The emergency core cooling water gets along the path from the ECC injection to the fuel element header significant admixing (37 ° C to 150 ° C).
5.1. Geometry and Problem Statement Test III
The CAD geometry was generated with ICEM-CFD . The grid consists of 18 Million elements and 10 Million nodes. It is a hybrid mesh. It contains hexahedral and tetrahedral elements. Lower plenum structures (steam support tubes) were included in the model. Local mesh refinement at the ECC injection line and around the steam support tubes was done. All four loops including the broken leg and the four pump simulators were modelled.
The CFD code for simulating the UPTF experiments studies was ANSYS CFX (ANSYS CFX, 2017). In the current study, the CFD simulations were carried out according to the Best Practice Guidelines (Menter, 2004), with respect to model validation against experiments and grid studies. A convergence criterion of 10-4 was considered to ensure negligibly minor iteration errors. In the calculations shown below, the High-Resolution (HR) discretization scheme of ANSYS CFX was used to discretize the convective terms in the model equations. A second-order implicit scheme was used to approximate the transient terms. The time step size was 0.1 s. The Shear Stress Transport (SST) turbulence model was used to model the effects of turbulence on the mean flow. The initial conditions were modelled according to the experimental values.
5.3. Results and Discussion Test III
In this calculation three hot leg side ECC injections were assumed according to the experiment. The ECC water is distributed in channels that correspond with the falling water regions in the outer core region (Figs. 33-38), while hotter and therefore lighter coolant is rising in the centre of the core. In the lower plenum the downwards flowing coolant is redirected into the centre of the core and flowing upwards (Fig. 37).
Compared to the experimental findings, the calculation also shows the disjunct distribution of the flow area in the fuel element head plate in break through channels in areas with water up-flow (Fig. 29 vs. Fig. 37) and the full inflow of hot leg side emergency core cooling injection water into the core (Fig. 37).
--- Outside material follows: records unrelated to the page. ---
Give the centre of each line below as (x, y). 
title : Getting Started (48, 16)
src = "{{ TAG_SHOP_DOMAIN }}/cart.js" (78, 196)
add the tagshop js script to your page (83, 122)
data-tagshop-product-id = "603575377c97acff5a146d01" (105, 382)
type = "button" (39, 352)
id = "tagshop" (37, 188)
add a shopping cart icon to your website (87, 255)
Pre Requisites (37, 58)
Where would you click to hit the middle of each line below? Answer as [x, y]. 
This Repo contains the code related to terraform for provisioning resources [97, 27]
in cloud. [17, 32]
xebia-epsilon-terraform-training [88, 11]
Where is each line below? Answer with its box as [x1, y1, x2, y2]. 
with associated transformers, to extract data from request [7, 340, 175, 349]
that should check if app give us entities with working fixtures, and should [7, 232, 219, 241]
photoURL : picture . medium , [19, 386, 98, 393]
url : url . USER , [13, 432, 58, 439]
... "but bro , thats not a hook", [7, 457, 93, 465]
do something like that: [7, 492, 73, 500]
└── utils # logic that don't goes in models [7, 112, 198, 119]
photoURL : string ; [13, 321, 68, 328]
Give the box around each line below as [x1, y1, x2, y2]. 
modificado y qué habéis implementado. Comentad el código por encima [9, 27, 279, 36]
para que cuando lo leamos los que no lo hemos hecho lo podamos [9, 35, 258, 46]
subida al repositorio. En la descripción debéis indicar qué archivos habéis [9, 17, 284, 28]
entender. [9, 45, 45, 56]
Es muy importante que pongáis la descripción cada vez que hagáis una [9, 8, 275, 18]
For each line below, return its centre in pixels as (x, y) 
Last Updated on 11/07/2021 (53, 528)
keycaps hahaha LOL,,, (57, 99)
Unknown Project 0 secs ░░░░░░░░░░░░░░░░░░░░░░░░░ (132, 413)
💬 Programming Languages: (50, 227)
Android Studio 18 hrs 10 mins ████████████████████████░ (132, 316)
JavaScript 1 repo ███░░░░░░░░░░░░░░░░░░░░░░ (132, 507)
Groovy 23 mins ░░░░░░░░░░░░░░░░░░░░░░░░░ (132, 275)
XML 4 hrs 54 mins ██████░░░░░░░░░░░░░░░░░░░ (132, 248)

In the experiment (Fig. 30) break through channels were determined smaller than 20 fuel elements per ECC injection line. Also the CFD calculation shows this trend. Using the experimental conditions with water level in the core and the upper plenum above the hot legs and a relatively low core-vapor production; the calculation shows, that the core can be cooled all the time during the transient.
6. Summary and Conclusion
Three UPTF tests were selected and post-test calculation were performed. The major focus was analyzing the qualitative flow behavior. In the case of the CFD calculation of UPTF Test I the stratification in the cold leg is accurately predicted by the code. The calculated lowest temperatures are in the range of the experiment. The flow behavior in the downcomer is well predicted apart from some spurious circumferential oscillations. The two phase CFD calculation is in good agreement with the experimental data of UPTF Test II. It indicates that CFD is a promising approach for the nuclear reactor safety analysis. In addition, a full scale model with all details of the UPTF test facility was developed. The CFD calculation is in good agreement with the experimental data of UPTF TEST III. In order to analyze further UPTF experiments quantitative comparison is necessary in future.
The project was partly funded by the Nuclear Special Committee “Plant engineering” of VGB PowerTech (Germany).